→ **Supplied data**:
---------------
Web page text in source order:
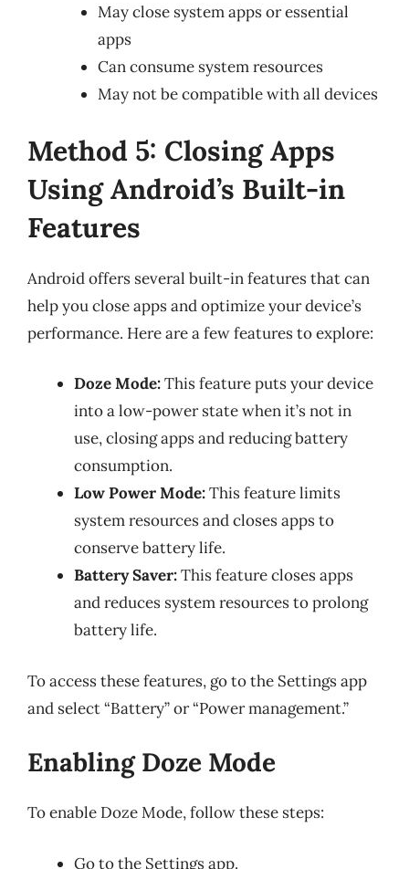
May close system apps or essential
apps
Can consume system resources
May not be compatible with all devices
Method 5: Closing Apps
Using Android’s Built-in
Features
Android offers several built-in features that can
help you close apps and optimize your device’s
performance. Here are a few features to explore:
Doze Mode:This feature puts your device
into a low-power state when it’s not in
use, closing apps and reducing battery
consumption.
Low Power Mode:This feature limits
system resources and closes apps to
conserve battery life.
Battery Saver:This feature closes apps
and reduces system resources to prolong
battery life.
To access these features, go to the Settings app
and select “Battery” or “Power management.”
Enabling Doze Mode
To enable Doze Mode, follow these steps:
Go to the Settings app.
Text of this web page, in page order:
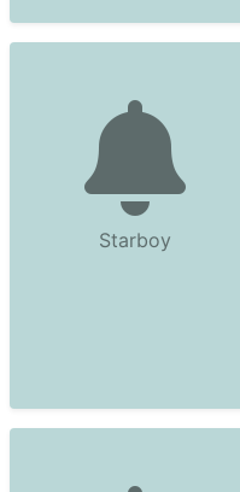
Starboy
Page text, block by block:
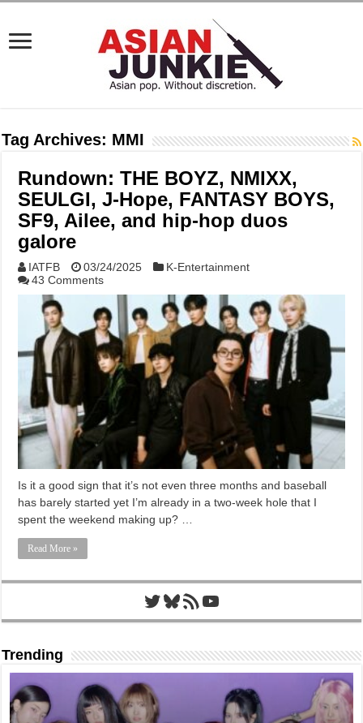
Tag Archives: MMI
Rundown: THE BOYZ, NMIXX,
SEULGI, J-Hope, FANTASY BOYS,
SF9, Ailee, and hip-hop duos
galore
IATFB 03/24/2025
K-Entertainment
43 Comments
Is it a good sign that it’s not even three months and baseball
has barely started yet I’m already in a two-week hole that I
spent the weekend making up? …
Read More »
Twitter
Bluesky
RSS FeedYouTube
Trending
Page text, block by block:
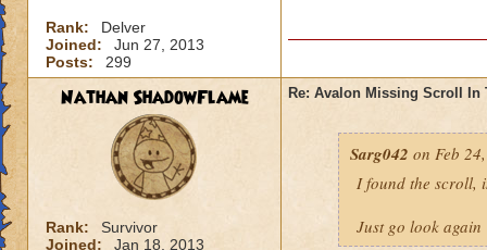
Rank:
Delver
Joined:
Jun 27, 2013
Posts:
299
Nathan ShadowFlame
Rank:
Survivor
Joined:
Jan 18, 2013
Re: Avalon Missing Scroll In
Sarg042 on Feb
I found the scroll,
Just go look again
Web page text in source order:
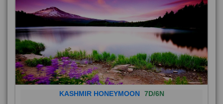
KASHMIR HONEYMOON 7D/6N
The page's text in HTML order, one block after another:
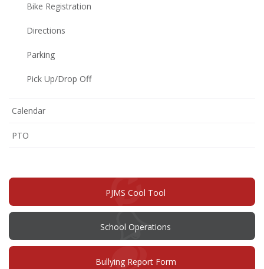
Bike Registration
Directions
Parking
Pick Up/Drop Off
Calendar
PTO
window)
PJMS Cool Tool
School Operations
Bullying Report Form(opens
---------------
→ **Work to be completed**: Lines from the entries that contain the word "Settings" are what the answer must hold.

→ **Written solution**:
To access these features, go to the Settings app
Go to the Settings app.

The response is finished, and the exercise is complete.